TASK PROMPT
Your copy should repeat each record exactly and contain none of the pictures.

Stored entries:
============

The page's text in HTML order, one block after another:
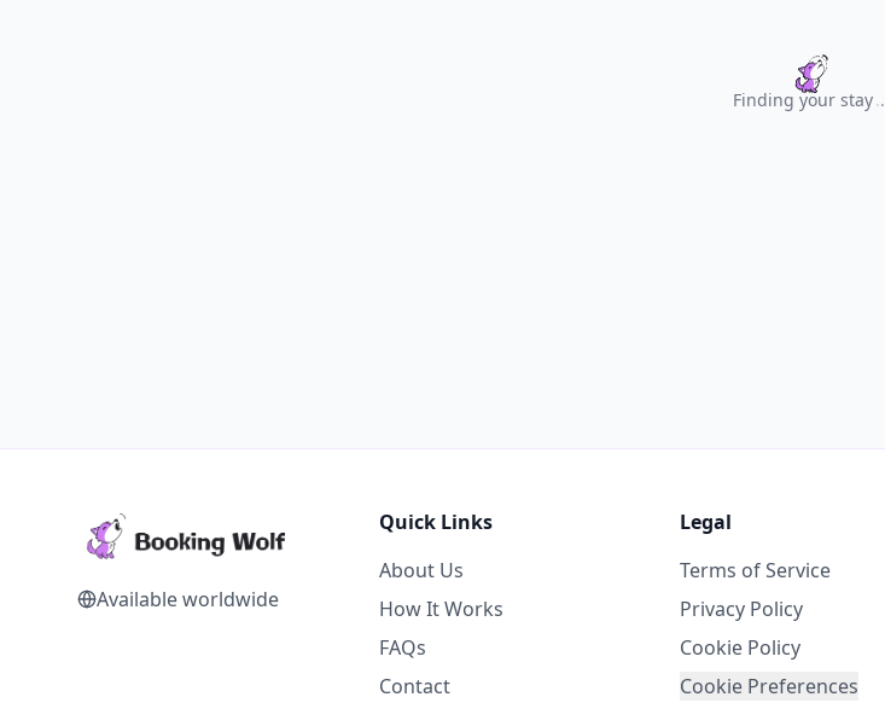
Finding your stay..
Available worldwide
Quick Links
About Us
How It Works
FAQs
Contact
Legal
Terms of Service
Privacy Policy
Cookie Policy
Cookie Preferences
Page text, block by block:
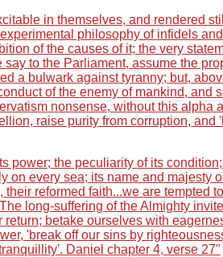
in themselves, and rendered
philosophy of infidels
of the causes of it; the very
to the Parliament, assume the
a bulwark against tyranny; but,
of the enemy of mankind, and
nonsense, without this alpha
raise purity from corruption, and
power; the peculiarity of its
on every sea; its name and majesty
reformed faith...we are tempted
long-suffering of the Almighty
betake ourselves with
'break off our sins by
Daniel chapter 4, verse 27"
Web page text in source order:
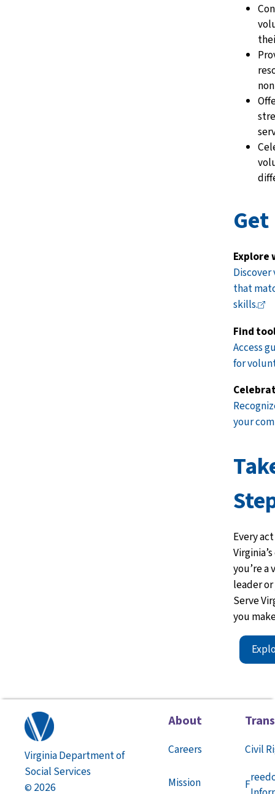
Explore
that
skills.
Find
Access
for
your
Every
you’rea
leader
Serve
you
Virginia Department of
Social Services
© 2026
About
Careers
Mission
Civil
F
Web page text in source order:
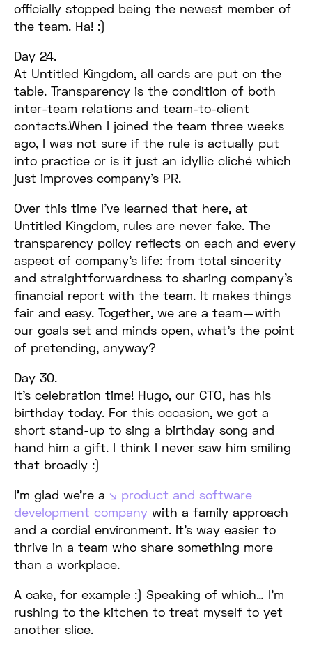
officially stopped being the newest member of
the team. Ha! :)
Day 24.
At Untitled Kingdom, all cards are put on the
table. Transparency is the condition of both
inter-team relations and team-to-client
contacts.When I joined the team three weeks
ago, I was not sure if the rule is actually put
into practice or is it just an idyllic cliché which
just improves company’s PR.
Over this time I’ve learned that here, at
Untitled Kingdom, rules are never fake. The
transparency policy reflects on each and every
aspect of company’s life: from total sincerity
and straightforwardness to sharing company’s
financial report with the team. It makes things
fair and easy. Together, we are a team — with
our goals set and minds open, what’s the point
of pretending, anyway?
Day 30.
It’s celebration time! Hugo, our CTO, has his
birthday today. For this occasion, we got a
short stand-up to sing a birthday song and
hand him a gift. I think I never saw him smiling
that broadly :)
I’m glad we’re a
product and software
development company with a family approach
and a cordial environment. It’s way easier to
thrive in a team who share something more
than a workplace.
A cake, for example :) Speaking of which… I’m
rushing to the kitchen to treat myself to yet
another slice.
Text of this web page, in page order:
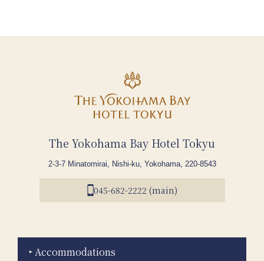
The Yokohama Bay Hotel Tokyu
2-3-7 Minatomirai, Nishi-ku, Yokohama, 220-8543
045-682-2222 (main)
Accommodations
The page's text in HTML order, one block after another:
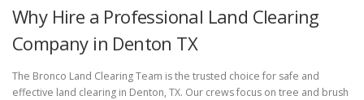
Why Hire a Professional Land Clearing
Company in Denton TX
The Bronco Land Clearing Team is the trusted choice for safe and
effective land clearing in Denton, TX. Our crews focus on tree and brush
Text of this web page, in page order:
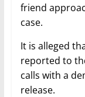
friend
case.
It is alleged
reported to
calls with a
release.
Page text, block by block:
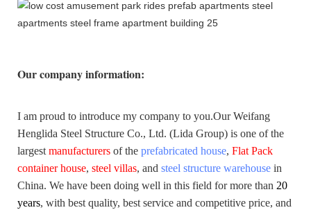
Our company information:
I am proud to introduce my company to you.Our Weifang
Henglida Steel Structure Co., Ltd. (Lida Group) is one of the
largest manufacturers of the prefabricated house, Flat Pack
container house, steel villas, and steel structure warehouse in
China. We have been doing well in this field for more than 20
years, with best quality, best service and competitive price, and
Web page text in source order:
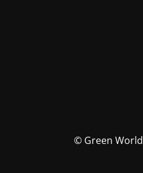
© Green
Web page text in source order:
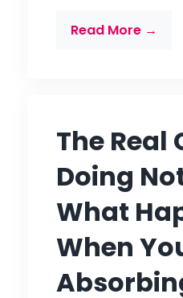
Read More →
The Real
Doing
What
When
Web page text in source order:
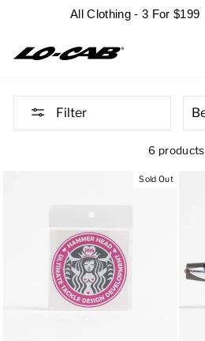
All Clothing - 3 For $199
Filter
6 products
Sold Out
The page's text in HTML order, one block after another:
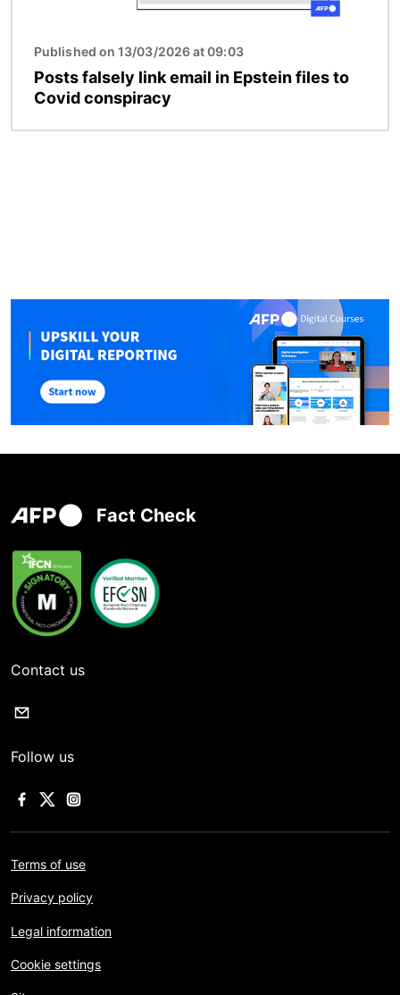
Published on 13/03/2026 at 09:03
Posts falsely link email in Epstein files to
Covid conspiracy
Fact Check
Contact us
Follow us
Terms of use
Privacy policy
Legal information
Cookie settings
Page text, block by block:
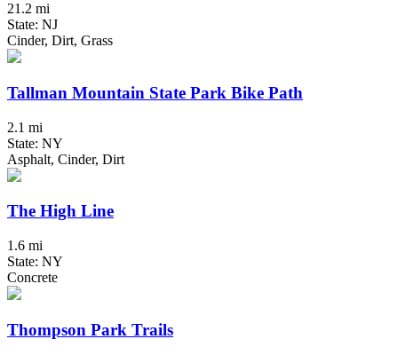
21.2 mi
State: NJ
Cinder, Dirt, Grass
Tallman Mountain State Park Bike Path
2.1 mi
State: NY
Asphalt, Cinder, Dirt
The High Line
1.6 mi
State: NY
Concrete
Thompson Park Trails
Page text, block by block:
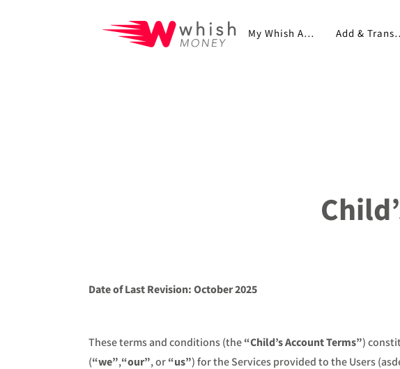
My Whish App Add
Date of Last Revision: October 2025
These terms and conditions (the “Child’s Account Terms”)
(“we”,“our”, or “us”) for the Services provided to the Users
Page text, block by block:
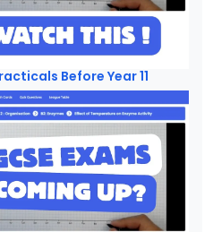
Before Year 11
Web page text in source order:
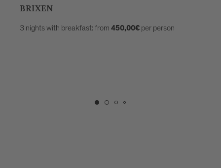
BRIXEN
3 nights with breakfast: from 450,00€ per person
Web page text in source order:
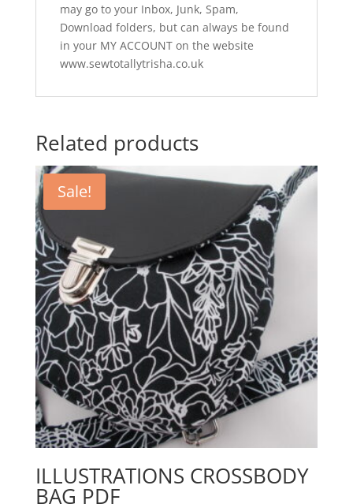
may go to your Inbox, Junk, Spam,
Download folders, but can always be found
in your MY ACCOUNT on the website
www.sewtotallytrisha.co.uk
Related products
Sale!
ILLUSTRATIONS CROSSBODY
BAG PDF
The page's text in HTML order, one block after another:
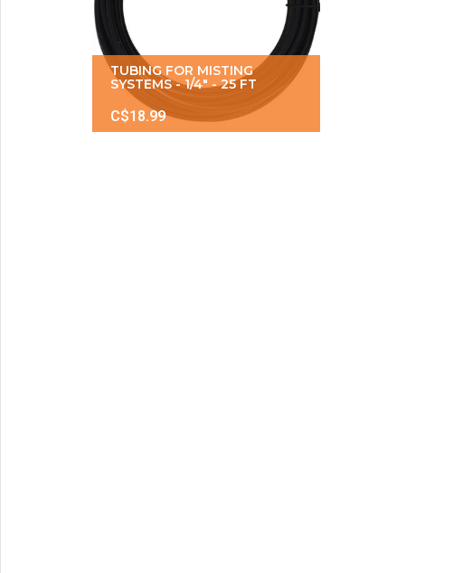
TUBING FOR MISTING
SYSTEMS - 1/4" - 25 FT
C$18.99
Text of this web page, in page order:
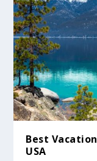
Best
USA
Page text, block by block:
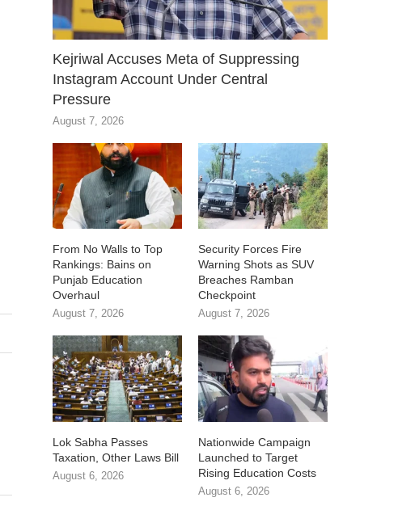
Kejriwal Accuses Meta of Suppressing
Instagram Account Under Central
Pressure
August 7, 2026
From No Walls to Top
Rankings: Bains on
Punjab Education
Overhaul
August 7, 2026
Security Forces Fire
Warning Shots as SUV
Breaches Ramban
Checkpoint
August 7, 2026
Lok Sabha Passes
Taxation, Other Laws Bill
August 6, 2026
Nationwide Campaign
Launched to Target
Rising Education Costs
August 6, 2026
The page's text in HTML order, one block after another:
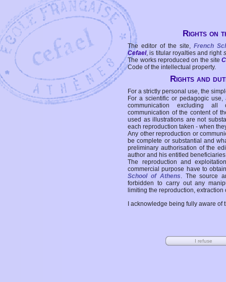
Rights on
The editor of the site, French
Cefael, is titular royalties and right
The works reproduced on the site
Code of the intellectual property.
Rights and
For a strictly personal use, the
For a scientific or pedagogic
communication excluding all
communication of the content of
used as illustrations are not
each reproduction taken - when
Any other reproduction or
be complete or substantial and
preliminary authorisation of the
author and his entitled
The reproduction and
commercial purpose have to
School of Athens. The source
forbidden to carry out any
limiting the reproduction,
I acknowledge being fully aware
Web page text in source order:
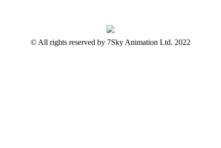
© All rights reserved by 7Sky Animation Ltd. 2022
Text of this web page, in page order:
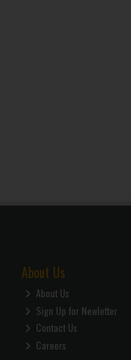
About Us
About Us
Sign Up for Newletter
Contact Us
Careers
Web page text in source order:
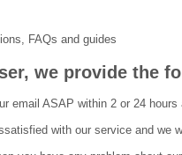
FAQs and guides
we provide the
email ASAP within 2 or 24
with our service and we
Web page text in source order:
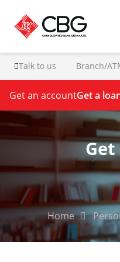
Talk to us Branch/
Get an accountGet a
Get
Home
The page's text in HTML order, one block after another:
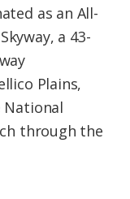
as an All-
a 43-
Plains,
National
through the
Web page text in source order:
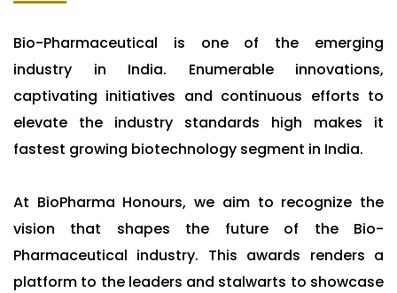
Bio-Pharmaceutical is one of the emerging
industry in India. Enumerable innovations,
captivating initiatives and continuous efforts to
elevate the industry standards high makes it
fastest growing biotechnology segment in India.
At BioPharma Honours, we aim to recognize the
vision that shapes the future of the Bio-
Pharmaceutical industry. This awards renders a
platform to the leaders and stalwarts to showcase
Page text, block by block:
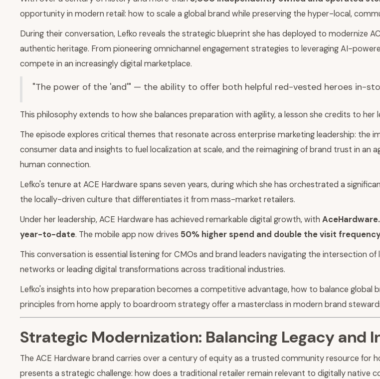
opportunity in modern retail: how to scale a global brand while preserving the hyper-local,
During their conversation, Lefko reveals the strategic blueprint she has deployed to modernize
authentic heritage. From pioneering omnichannel engagement strategies to leveraging AI-
compete in an increasingly digital marketplace.
"The power of the 'and'" — the ability to offer both helpful red-vested heroes in-
This philosophy extends to how she balances preparation with agility, a lesson she credits to
The episode explores critical themes that resonate across enterprise marketing leadership:
consumer data and insights to fuel localization at scale, and the reimagining of brand trust in
human connection.
Lefko's tenure at ACE Hardware spans seven years, during which she has orchestrated a
the locally-driven culture that differentiates it from mass-market retailers.
Under her leadership, ACE Hardware has achieved remarkable digital growth, with
year-to-date. The mobile app now drives 50% higher spend and double the visit
This conversation is essential listening for CMOs and brand leaders navigating the intersection
networks or leading digital transformations across traditional industries.
Lefko's insights into how preparation becomes a competitive advantage, how to balance global
principles from home apply to boardroom strategy offer a masterclass in modern brand
Strategic Modernization: Balancing Legacy and
The ACE Hardware brand carries over a century of equity as a trusted community resource for
presents a strategic challenge: how does a traditional retailer remain relevant to digitally native

============

ANSWER SPACE
The page's text in HTML order, one block after another:
Finding your stay..
Available worldwide
Quick Links
About Us
How It Works
FAQs
Contact
Legal
Terms of Service
Privacy Policy
Cookie Policy
Cookie Preferences
Page text, block by block:
in themselves, and rendered
philosophy of infidels
of the causes of it; the very
to the Parliament, assume the
a bulwark against tyranny; but,
of the enemy of mankind, and
nonsense, without this alpha
raise purity from corruption, and
power; the peculiarity of its
on every sea; its name and majesty
reformed faith...we are tempted
long-suffering of the Almighty
betake ourselves with
'break off our sins by
Daniel chapter 4, verse 27"
Web page text in source order:
Explore
that
skills.
Find
Access
for
your
Every
you’rea
leader
Serve
you
Virginia Department of
Social Services
© 2026
About
Careers
Mission
Civil
F
Web page text in source order:
officially stopped being the newest member of
the team. Ha! :)
Day 24.
At Untitled Kingdom, all cards are put on the
table. Transparency is the condition of both
inter-team relations and team-to-client
contacts.When I joined the team three weeks
ago, I was not sure if the rule is actually put
into practice or is it just an idyllic cliché which
just improves company’s PR.
Over this time I’ve learned that here, at
Untitled Kingdom, rules are never fake. The
transparency policy reflects on each and every
aspect of company’s life: from total sincerity
and straightforwardness to sharing company’s
financial report with the team. It makes things
fair and easy. Together, we are a team — with
our goals set and minds open, what’s the point
of pretending, anyway?
Day 30.
It’s celebration time! Hugo, our CTO, has his
birthday today. For this occasion, we got a
short stand-up to sing a birthday song and
hand him a gift. I think I never saw him smiling
that broadly :)
I’m glad we’re a
product and software
development company with a family approach
and a cordial environment. It’s way easier to
thrive in a team who share something more
than a workplace.
A cake, for example :) Speaking of which… I’m
rushing to the kitchen to treat myself to yet
another slice.
Text of this web page, in page order:
The Yokohama Bay Hotel Tokyu
2-3-7 Minatomirai, Nishi-ku, Yokohama, 220-8543
045-682-2222 (main)
Accommodations
The page's text in HTML order, one block after another:
Why Hire a Professional Land Clearing
Company in Denton TX
The Bronco Land Clearing Team is the trusted choice for safe and
effective land clearing in Denton, TX. Our crews focus on tree and brush
Text of this web page, in page order:
friend
case.
It is alleged
reported to
calls with a
release.
Page text, block by block:
Our company information:
I am proud to introduce my company to you.Our Weifang
Henglida Steel Structure Co., Ltd. (Lida Group) is one of the
largest manufacturers of the prefabricated house, Flat Pack
container house, steel villas, and steel structure warehouse in
China. We have been doing well in this field for more than 20
years, with best quality, best service and competitive price, and
Web page text in source order:
© Green
Web page text in source order:
Read More →
The Real
Doing
What
When
Web page text in source order:
All Clothing - 3 For $199
Filter
6 products
Sold Out
The page's text in HTML order, one block after another:
Published on 13/03/2026 at 09:03
Posts falsely link email in Epstein files to
Covid conspiracy
Fact Check
Contact us
Follow us
Terms of use
Privacy policy
Legal information
Cookie settings
Page text, block by block:
21.2 mi
State: NJ
Cinder, Dirt, Grass
Tallman Mountain State Park Bike Path
2.1 mi
State: NY
Asphalt, Cinder, Dirt
The High Line
1.6 mi
State: NY
Concrete
Thompson Park Trails
Page text, block by block:
My Whish App Add
Date of Last Revision: October 2025
These terms and conditions (the “Child’s Account Terms”)
(“we”,“our”, or “us”) for the Services provided to the Users
Page text, block by block:
Before Year 11
Web page text in source order:
BRIXEN
3 nights with breakfast: from 450,00€ per person
Web page text in source order:
may go to your Inbox, Junk, Spam,
Download folders, but can always be found
in your MY ACCOUNT on the website
www.sewtotallytrisha.co.uk
Related products
Sale!
ILLUSTRATIONS CROSSBODY
BAG PDF
The page's text in HTML order, one block after another:
TUBING FOR MISTING
SYSTEMS - 1/4" - 25 FT
C$18.99
Text of this web page, in page order:
Best
USA
Page text, block by block:
Kejriwal Accuses Meta of Suppressing
Instagram Account Under Central
Pressure
August 7, 2026
From No Walls to Top
Rankings: Bains on
Punjab Education
Overhaul
August 7, 2026
Security Forces Fire
Warning Shots as SUV
Breaches Ramban
Checkpoint
August 7, 2026
Lok Sabha Passes
Taxation, Other Laws Bill
August 6, 2026
Nationwide Campaign
Launched to Target
Rising Education Costs
August 6, 2026
The page's text in HTML order, one block after another:
Rights on
The editor of the site, French
Cefael, is titular royalties and right
The works reproduced on the site
Code of the intellectual property.
Rights and
For a strictly personal use, the
For a scientific or pedagogic
communication excluding all
communication of the content of
used as illustrations are not
each reproduction taken - when
Any other reproduction or
be complete or substantial and
preliminary authorisation of the
author and his entitled
The reproduction and
commercial purpose have to
School of Athens. The source
forbidden to carry out any
limiting the reproduction,
I acknowledge being fully aware
Web page text in source order:
© All rights reserved by 7Sky Animation Ltd. 2022
Text of this web page, in page order:
About Us
About Us
Sign Up for Newletter
Contact Us
Careers
Web page text in source order:
FAQs and guides
we provide the
email ASAP within 2 or 24
with our service and we
Web page text in source order:
Talk to us Branch/
Get an accountGet a
Get
Home
The page's text in HTML order, one block after another:
as an All-
a 43-
Plains,
National
through the
Web page text in source order:
Bio-Pharmaceutical is one of the emerging
industry in India. Enumerable innovations,
captivating initiatives and continuous efforts to
elevate the industry standards high makes it
fastest growing biotechnology segment in India.
At BioPharma Honours, we aim to recognize the
vision that shapes the future of the Bio-
Pharmaceutical industry. This awards renders a
platform to the leaders and stalwarts to showcase
Page text, block by block:
opportunity in modern retail: how to scale a global brand while preserving the hyper-local,
During their conversation, Lefko reveals the strategic blueprint she has deployed to modernize
authentic heritage. From pioneering omnichannel engagement strategies to leveraging AI-
compete in an increasingly digital marketplace.
"The power of the 'and'" — the ability to offer both helpful red-vested heroes in-
This philosophy extends to how she balances preparation with agility, a lesson she credits to
The episode explores critical themes that resonate across enterprise marketing leadership:
consumer data and insights to fuel localization at scale, and the reimagining of brand trust in
human connection.
Lefko's tenure at ACE Hardware spans seven years, during which she has orchestrated a
the locally-driven culture that differentiates it from mass-market retailers.
Under her leadership, ACE Hardware has achieved remarkable digital growth, with
year-to-date. The mobile app now drives 50% higher spend and double the visit
This conversation is essential listening for CMOs and brand leaders navigating the intersection
networks or leading digital transformations across traditional industries.
Lefko's insights into how preparation becomes a competitive advantage, how to balance global
principles from home apply to boardroom strategy offer a masterclass in modern brand
Strategic Modernization: Balancing Legacy and
The ACE Hardware brand carries over a century of equity as a trusted community resource for
presents a strategic challenge: how does a traditional retailer remain relevant to digitally native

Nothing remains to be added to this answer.